Information:
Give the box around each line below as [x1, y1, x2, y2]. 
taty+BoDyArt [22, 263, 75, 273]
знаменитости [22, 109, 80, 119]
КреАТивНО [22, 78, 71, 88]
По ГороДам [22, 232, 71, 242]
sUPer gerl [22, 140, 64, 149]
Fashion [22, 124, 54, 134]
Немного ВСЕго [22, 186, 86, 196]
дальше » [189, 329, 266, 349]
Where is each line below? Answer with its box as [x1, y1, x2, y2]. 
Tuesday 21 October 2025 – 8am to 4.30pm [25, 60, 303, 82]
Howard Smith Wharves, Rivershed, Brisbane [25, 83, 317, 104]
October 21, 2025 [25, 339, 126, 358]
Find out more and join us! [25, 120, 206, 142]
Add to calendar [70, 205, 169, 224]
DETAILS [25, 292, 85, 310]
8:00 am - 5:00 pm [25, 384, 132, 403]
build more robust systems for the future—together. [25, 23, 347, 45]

--

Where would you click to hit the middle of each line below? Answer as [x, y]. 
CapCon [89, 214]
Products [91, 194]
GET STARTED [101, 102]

What you should do:
Given the records above, restate word for word only the lines starting at the one with "DETAILS [25, 292, 85, 310]" and ending at the one with "build more robust".

Output for this exercise:
DETAILS [25, 292, 85, 310]
8:00 am - 5:00 pm [25, 384, 132, 403]
build more robust systems for the future—together. [25, 23, 347, 45]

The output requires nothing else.